In sum, SB 2357 balances targeted, accountable governance with a strong public health rationale, imposes minimal taxpayer impact, and uses existing structures to implement a life-saving initiative. As such, Texas Policy Research recommends that lawmakers vote YES on SB 2357.

  • Individual Liberty: The bill mandates training for health care providers, which could be seen as a slight restriction on professional autonomy. However, it does not limit personal freedoms of the general public, and it could enhance maternal patients’ liberty interests by ensuring safer, more consistent care during childbirth, a time when their lives and health are uniquely vulnerable.
  • Personal Responsibility: The bill promotes accountability by requiring maternal care providers to stay current on life-saving medical practices. It reinforces the idea that professionals must maintain high standards to serve the public safely. This aligns well with personal responsibility, particularly in high-risk medical fields.

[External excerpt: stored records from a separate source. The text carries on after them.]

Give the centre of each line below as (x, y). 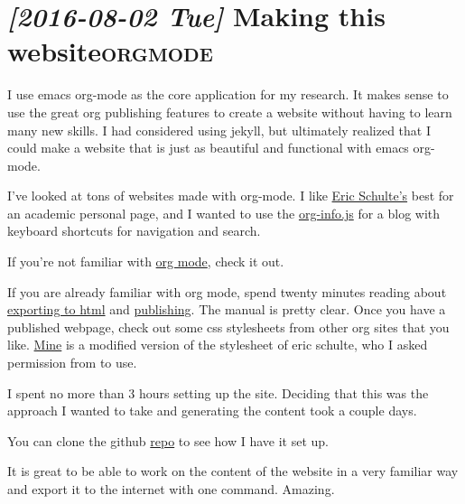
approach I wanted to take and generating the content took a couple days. (212, 411)
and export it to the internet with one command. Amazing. (171, 489)
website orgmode (110, 51)
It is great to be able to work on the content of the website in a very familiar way (233, 471)
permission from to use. (72, 363)
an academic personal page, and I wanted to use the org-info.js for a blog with (224, 213)
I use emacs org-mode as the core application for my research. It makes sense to (228, 94)
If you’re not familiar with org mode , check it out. (146, 261)
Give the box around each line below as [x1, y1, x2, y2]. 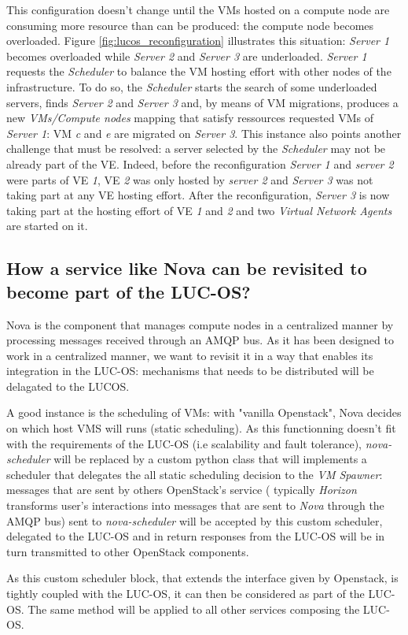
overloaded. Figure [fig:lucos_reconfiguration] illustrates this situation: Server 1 [6, 32, 390, 49]
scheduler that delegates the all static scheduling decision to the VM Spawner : [6, 466, 383, 482]
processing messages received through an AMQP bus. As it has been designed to [6, 332, 394, 348]
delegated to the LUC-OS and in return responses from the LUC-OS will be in [6, 528, 385, 544]
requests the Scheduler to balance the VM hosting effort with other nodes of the [6, 63, 391, 80]
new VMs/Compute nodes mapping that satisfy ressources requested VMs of [6, 110, 374, 126]
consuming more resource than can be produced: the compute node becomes [6, 17, 374, 33]
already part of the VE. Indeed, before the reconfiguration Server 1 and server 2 [6, 155, 394, 172]
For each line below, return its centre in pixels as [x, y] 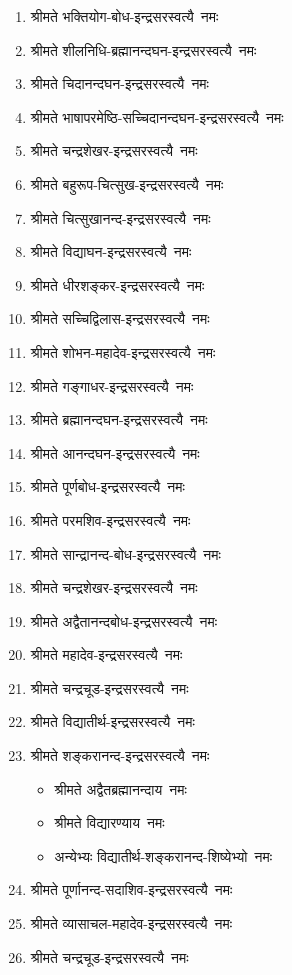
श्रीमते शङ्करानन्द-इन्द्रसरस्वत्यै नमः [120, 755]
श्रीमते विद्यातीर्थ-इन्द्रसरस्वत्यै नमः [112, 721]
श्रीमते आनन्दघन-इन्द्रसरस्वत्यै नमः [115, 452]
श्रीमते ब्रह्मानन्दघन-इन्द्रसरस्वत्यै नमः [119, 419]
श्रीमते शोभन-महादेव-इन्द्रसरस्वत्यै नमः [123, 351]
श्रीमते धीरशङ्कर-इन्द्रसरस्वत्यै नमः [117, 284]
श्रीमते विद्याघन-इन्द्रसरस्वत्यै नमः [111, 251]
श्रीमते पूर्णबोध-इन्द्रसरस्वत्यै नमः [107, 486]
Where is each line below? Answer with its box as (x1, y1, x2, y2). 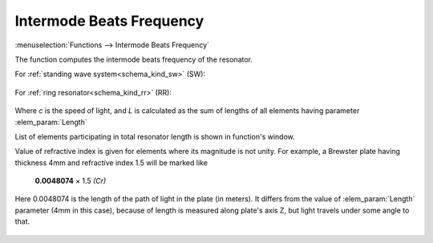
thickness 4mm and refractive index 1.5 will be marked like (14, 157, 208, 168)
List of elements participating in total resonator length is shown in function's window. (14, 132, 296, 141)
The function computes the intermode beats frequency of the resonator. (14, 55, 253, 64)
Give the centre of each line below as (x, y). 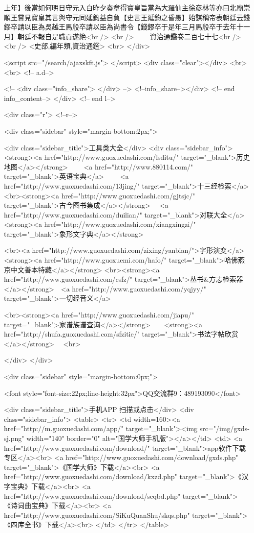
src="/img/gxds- (224, 428)
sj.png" (14, 438)
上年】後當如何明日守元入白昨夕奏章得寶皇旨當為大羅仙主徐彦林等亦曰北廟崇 (127, 7)
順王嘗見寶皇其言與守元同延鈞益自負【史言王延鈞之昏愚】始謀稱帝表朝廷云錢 (127, 17)
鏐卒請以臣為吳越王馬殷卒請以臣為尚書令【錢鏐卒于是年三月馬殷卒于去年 (120, 27)
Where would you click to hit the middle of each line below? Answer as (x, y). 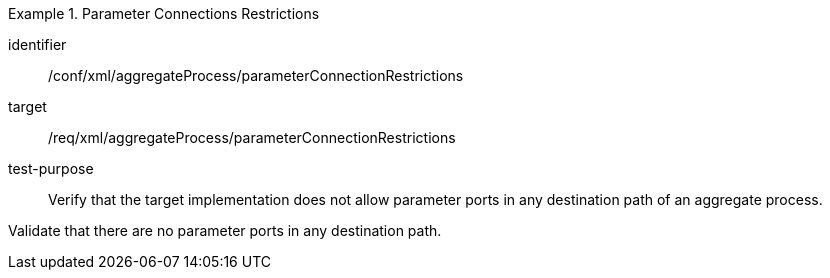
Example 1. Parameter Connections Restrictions (164, 13)
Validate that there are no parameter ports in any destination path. (225, 230)
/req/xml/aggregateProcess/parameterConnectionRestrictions (252, 137)
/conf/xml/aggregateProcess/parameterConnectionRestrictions (256, 75)
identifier (37, 44)
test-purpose (51, 168)
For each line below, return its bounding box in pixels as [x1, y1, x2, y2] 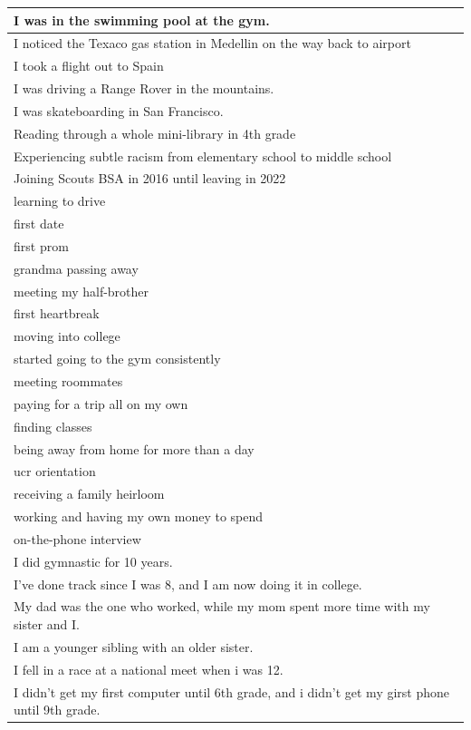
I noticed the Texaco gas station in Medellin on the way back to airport [14, 34, 411, 53]
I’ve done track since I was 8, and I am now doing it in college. [14, 574, 362, 593]
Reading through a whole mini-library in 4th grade [14, 123, 296, 142]
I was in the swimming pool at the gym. [14, 10, 270, 29]
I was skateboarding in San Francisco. [14, 101, 224, 120]
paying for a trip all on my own [14, 394, 188, 413]
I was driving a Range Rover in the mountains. [14, 79, 274, 98]
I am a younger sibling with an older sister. [14, 637, 254, 656]
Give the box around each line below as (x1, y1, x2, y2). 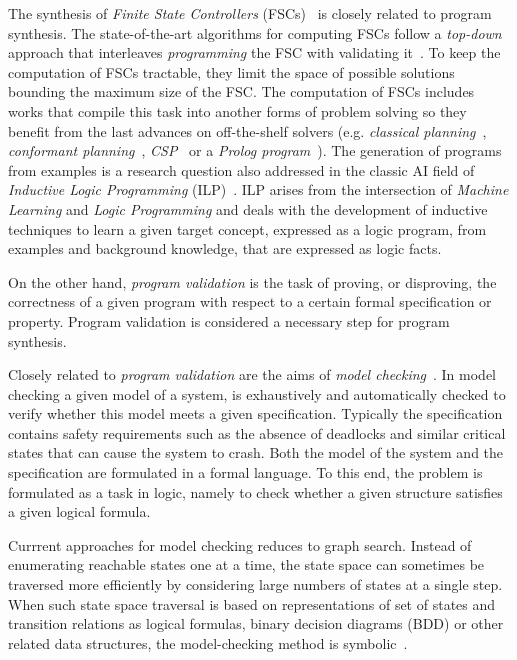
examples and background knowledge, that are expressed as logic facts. (8, 238, 442, 259)
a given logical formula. (8, 501, 151, 522)
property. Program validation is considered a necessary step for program (8, 310, 450, 331)
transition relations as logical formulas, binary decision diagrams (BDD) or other (8, 613, 504, 634)
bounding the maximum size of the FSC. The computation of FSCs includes (8, 81, 475, 102)
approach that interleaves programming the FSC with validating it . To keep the (8, 42, 501, 63)
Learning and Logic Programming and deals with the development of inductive (8, 198, 488, 219)
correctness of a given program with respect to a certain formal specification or (8, 291, 492, 312)
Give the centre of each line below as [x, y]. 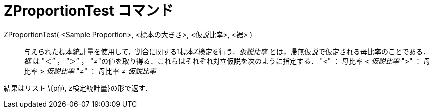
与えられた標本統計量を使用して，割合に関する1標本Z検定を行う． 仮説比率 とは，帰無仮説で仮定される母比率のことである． [227, 51]
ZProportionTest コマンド [89, 11]
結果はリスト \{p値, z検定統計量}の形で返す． [78, 88]
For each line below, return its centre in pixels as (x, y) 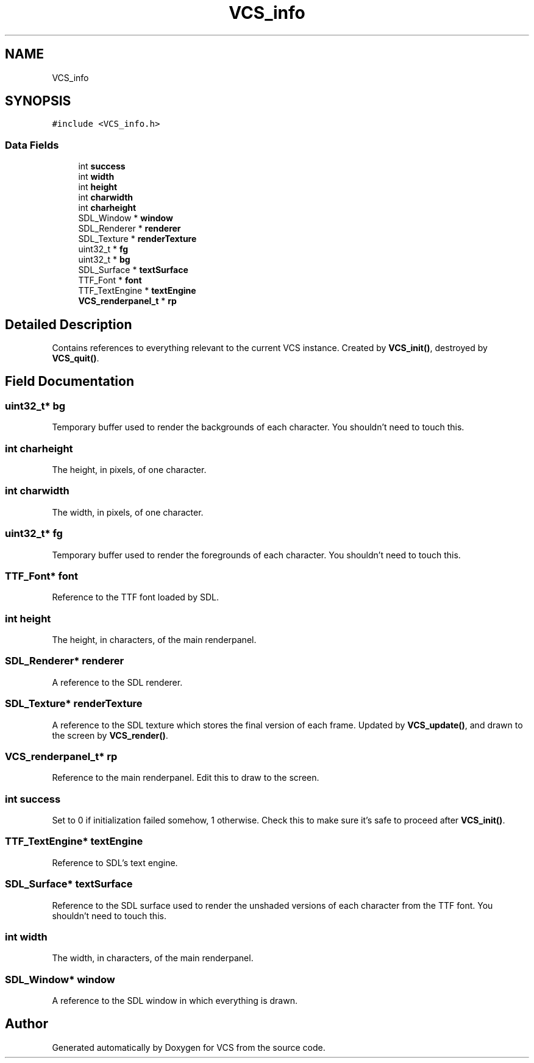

  • Free Enterprise: There is a limited regulatory burden placed on health care businesses and professionals, particularly smaller clinics that may find compliance more challenging. However, because the program will be implemented through existing public health infrastructure, and there’s no fee or penalty language in the bill, the impact on free enterprise is moderate and targeted, not broad or overreaching.
  • Private Property Rights: The bill doesn’t affect land use, ownership, or any other direct private property rights. Any potential impact would be indirect, such as operational costs for private clinics needing to allocate time or resources to comply with training requirements.
  • Limited Government: The bill modestly expands the role of the state by giving the Department of State Health Services and licensing boards the power to enforce a new requirement. However, it does so without growing government payroll significantly or adding agencies, and it leverages existing programs like TexasAIM. Because it focuses on a narrowly defined public health concern, this expansion is limited in scope and time-bound to rulemaking and compliance monitoring.